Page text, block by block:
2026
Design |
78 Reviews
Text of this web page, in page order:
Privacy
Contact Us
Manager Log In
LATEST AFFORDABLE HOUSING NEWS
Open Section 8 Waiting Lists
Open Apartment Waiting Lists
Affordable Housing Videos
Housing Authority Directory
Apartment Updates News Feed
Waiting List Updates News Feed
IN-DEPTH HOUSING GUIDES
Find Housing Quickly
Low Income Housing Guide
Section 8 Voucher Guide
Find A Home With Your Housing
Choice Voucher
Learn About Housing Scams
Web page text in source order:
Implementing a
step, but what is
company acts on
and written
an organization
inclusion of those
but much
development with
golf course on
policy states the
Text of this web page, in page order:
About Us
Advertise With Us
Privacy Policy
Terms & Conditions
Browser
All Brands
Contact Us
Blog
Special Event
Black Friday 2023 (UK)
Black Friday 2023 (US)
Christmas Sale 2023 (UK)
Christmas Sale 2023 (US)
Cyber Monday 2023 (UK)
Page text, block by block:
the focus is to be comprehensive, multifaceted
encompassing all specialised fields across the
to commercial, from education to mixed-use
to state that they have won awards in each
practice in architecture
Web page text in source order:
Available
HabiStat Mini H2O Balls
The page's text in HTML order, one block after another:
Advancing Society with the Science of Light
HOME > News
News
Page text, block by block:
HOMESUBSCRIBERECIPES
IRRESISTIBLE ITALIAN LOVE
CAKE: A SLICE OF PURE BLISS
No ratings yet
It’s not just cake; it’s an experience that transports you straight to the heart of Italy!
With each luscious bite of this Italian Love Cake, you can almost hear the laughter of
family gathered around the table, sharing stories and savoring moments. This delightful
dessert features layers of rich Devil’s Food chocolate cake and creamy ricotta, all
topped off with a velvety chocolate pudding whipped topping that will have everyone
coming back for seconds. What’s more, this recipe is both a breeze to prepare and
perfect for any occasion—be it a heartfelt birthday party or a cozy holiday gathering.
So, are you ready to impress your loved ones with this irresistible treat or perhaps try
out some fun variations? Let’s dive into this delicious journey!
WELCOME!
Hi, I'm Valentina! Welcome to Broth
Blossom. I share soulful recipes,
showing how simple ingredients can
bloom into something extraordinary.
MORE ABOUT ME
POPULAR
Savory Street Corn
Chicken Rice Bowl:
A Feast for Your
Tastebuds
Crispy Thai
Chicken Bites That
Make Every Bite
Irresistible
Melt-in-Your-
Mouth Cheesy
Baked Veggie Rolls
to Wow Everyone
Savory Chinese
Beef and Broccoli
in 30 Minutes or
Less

········

What you need to do ▸ Exactly reproduce every line of the data above.

Task solution ▸
Page text, block by block:
2026
Design |
78 Reviews
Text of this web page, in page order:
Privacy
Contact Us
Manager Log In
LATEST AFFORDABLE HOUSING NEWS
Open Section 8 Waiting Lists
Open Apartment Waiting Lists
Affordable Housing Videos
Housing Authority Directory
Apartment Updates News Feed
Waiting List Updates News Feed
IN-DEPTH HOUSING GUIDES
Find Housing Quickly
Low Income Housing Guide
Section 8 Voucher Guide
Find A Home With Your Housing
Choice Voucher
Learn About Housing Scams
Web page text in source order:
Implementing a
step, but what is
company acts on
and written
an organization
inclusion of those
but much
development with
golf course on
policy states the
Text of this web page, in page order:
About Us
Advertise With Us
Privacy Policy
Terms & Conditions
Browser
All Brands
Contact Us
Blog
Special Event
Black Friday 2023 (UK)
Black Friday 2023 (US)
Christmas Sale 2023 (UK)
Christmas Sale 2023 (US)
Cyber Monday 2023 (UK)
Page text, block by block:
the focus is to be comprehensive, multifaceted
encompassing all specialised fields across the
to commercial, from education to mixed-use
to state that they have won awards in each
practice in architecture
Web page text in source order:
Available
HabiStat Mini H2O Balls
The page's text in HTML order, one block after another:
Advancing Society with the Science of Light
HOME > News
News
Page text, block by block:
HOMESUBSCRIBERECIPES
IRRESISTIBLE ITALIAN LOVE
CAKE: A SLICE OF PURE BLISS
No ratings yet
It’s not just cake; it’s an experience that transports you straight to the heart of Italy!
With each luscious bite of this Italian Love Cake, you can almost hear the laughter of
family gathered around the table, sharing stories and savoring moments. This delightful
dessert features layers of rich Devil’s Food chocolate cake and creamy ricotta, all
topped off with a velvety chocolate pudding whipped topping that will have everyone
coming back for seconds. What’s more, this recipe is both a breeze to prepare and
perfect for any occasion—be it a heartfelt birthday party or a cozy holiday gathering.
So, are you ready to impress your loved ones with this irresistible treat or perhaps try
out some fun variations? Let’s dive into this delicious journey!
WELCOME!
Hi, I'm Valentina! Welcome to Broth
Blossom. I share soulful recipes,
showing how simple ingredients can
bloom into something extraordinary.
MORE ABOUT ME
POPULAR
Savory Street Corn
Chicken Rice Bowl:
A Feast for Your
Tastebuds
Crispy Thai
Chicken Bites That
Make Every Bite
Irresistible
Melt-in-Your-
Mouth Cheesy
Baked Veggie Rolls
to Wow Everyone
Savory Chinese
Beef and Broccoli
in 30 Minutes or
Less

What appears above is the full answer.